= Lipoplatin =

Nanoparticle

Lipoplatin (Liposomal cisplatin) is a nanoparticle of 110 nm average diameter composed of lipids and cisplatin. This new drug has successfully finished Phase I, Phase II, and Phase III human clinical trials. It has shown superiority to cisplatin in combination with paclitaxel as a chemotherapy regimen in non-small cell lung cancer (NSCLC) adenocarcinomas.

==Mechanism of action==

Lipoplatin evades immune surveillance thus escaping clearance from macrophages, circulates for long periods in body fluids after intravenous administration with a half-life of ~120 h, and extravasates through the compromised endothelium of the vasculature in tumors created during the process of neoangiogenesis Extravasation Figure. Thus, lipoplatin nanoparticles are concentrated to the primary tumor and metastases. Human studies have shown 40- to 200-fold higher platinum concentration compared to the adjacent normal tissue in specimens from human biopsies 20 post-infusion of the drug. Lipoplatin nanoparticles once inside the tumor cell mass can fuse with the cell membrane because of the presence of the fusogenic lipid DPPG in their lipid bilayer; an alternative mechanism proposed is that lipoplatin is taken by endocytosis by tumor cells as shown from lipoplatin containing fluorescent lipids and imaging of the tumor cells in culture thus treated with fluorescent microscopy. These processes occurring at the cell membrane level are promoted by the lipid shell of the nanoparticles (disguised as nutrients). The technology allows lipoplatin to empty its toxic payload (cisplatin) inside the cytoplasm to kill the tumor cell. The cell membrane is considered a significant barrier to transportation of the toxic molecules of cisplatin across and inside the tumor cell.

==Trials==
The European Medicines Agency (EMEA) gave lipoplatin orphan drug status in 2007 in an ongoing registrational Phase II/III study as a first line-treatment in pancreatic cancer. Under the trade name Nanoplatin, lipoplatin received EMEA consent in 2009 to be tested as a first-line treatment for non-squamous cell non-small-cell lung cancers (ns-NSCLC) that are mainly composed of adenocarcinomas. The results of a Phase III trial were published in October 2011. This study used lipoplatin in combination with paclitaxel to treat ns-NSCLC, comparing response rates and toxicities to a similar group of patients treated with cisplatin plus paclitaxel and demonstrated a statistically significant (‘’p’’-value = 0.036) increase in tumor response rate in the lipoplatin arm (59.22% of patients) versus the cisplatin arm (42.42% of patients). Most major toxicities of cisplatin, especially nephrotoxicity, were also reduced in the group of patients treated with lipoplatin and treatment did not require hospitalisation for lipoplatin patients. Median survival times were 10 months for the lipoplatin arm and 8 months for the cisplatin arm, with a ‘’p’’-value of 0.155. The median duration of response was 7 months for the lipoplatin arm and 6 months for the cisplatin arm. Although not statistically significant, these results suggest the potential for superior overall survival for lipoplatin compared to cisplatin, a hypothesis that is being tested in a larger trial. Furthermore, among the responders to lipoplatin a subgroup of patients demonstrated a substantially higher overall survival than a comparable subgroup of cisplatin responders. After 10 months, 30% of patients in the lipoplatin arm, as compared with just 16% of patients in the cisplatin arm, were without disease progression. By the end of the trial, there were 32 patients alive, 21 from the lipoplatin arm (20.39%) and 11 from the cisplatin arm (11.11%).
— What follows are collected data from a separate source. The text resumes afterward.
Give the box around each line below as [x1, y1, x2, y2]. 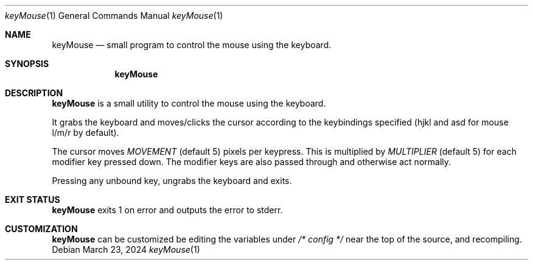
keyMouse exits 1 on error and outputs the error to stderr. [52, 205, 283, 215]
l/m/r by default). [52, 127, 119, 138]
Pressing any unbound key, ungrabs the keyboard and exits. [52, 175, 292, 186]
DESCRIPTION [5, 88, 63, 98]
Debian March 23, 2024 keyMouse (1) [52, 244, 200, 255]
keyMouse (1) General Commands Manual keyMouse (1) [5, 10, 223, 21]
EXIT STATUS [5, 194, 60, 205]
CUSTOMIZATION [5, 224, 78, 234]
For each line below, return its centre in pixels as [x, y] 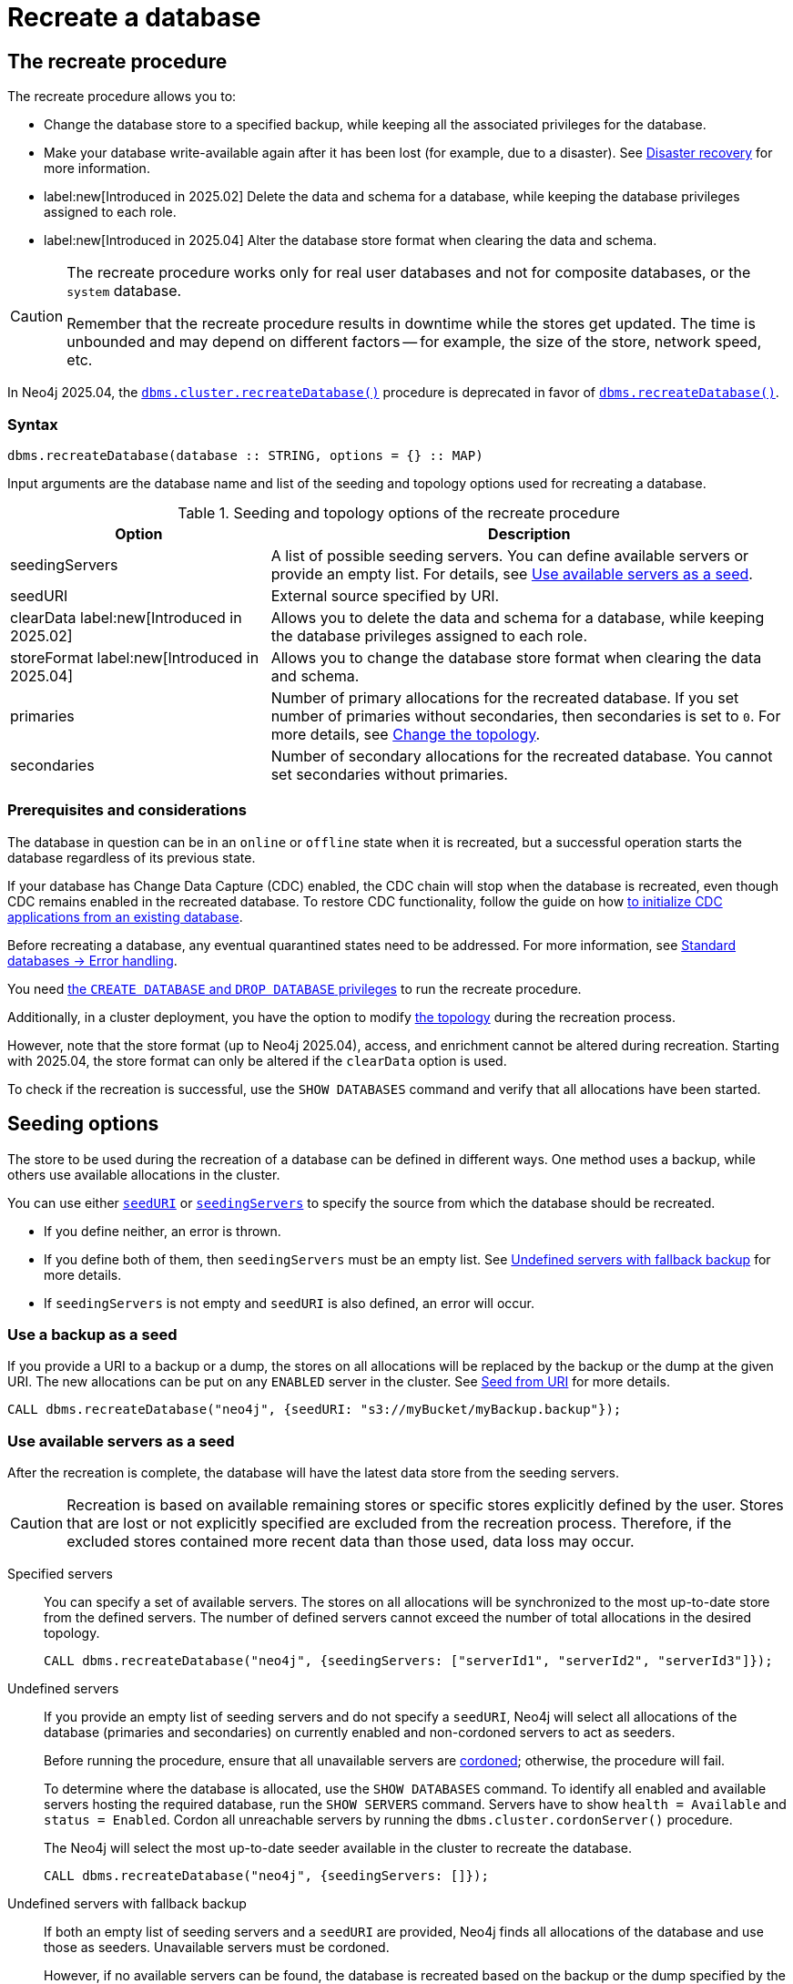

Thus, after 18 months, the number of surviving patients was approximately double for lipoplatin versus cisplatin. The clinical development of lipoplatin in adenocarcinomas establishes this drug as the most active platinum drug with significantly lower side effects.

Preliminary investigations suggest the potential for lipoplatin to be a suitable agent for targeting ovarian cancer in patients with aggressive cisplatin resistance.

==Sources==

- Boulikas T (2004) Low toxicity and anticancer activity of a novel liposomal cisplatin (Lipoplatin) in mouse xenografts. Oncol Rep 12: 3-12, 2004.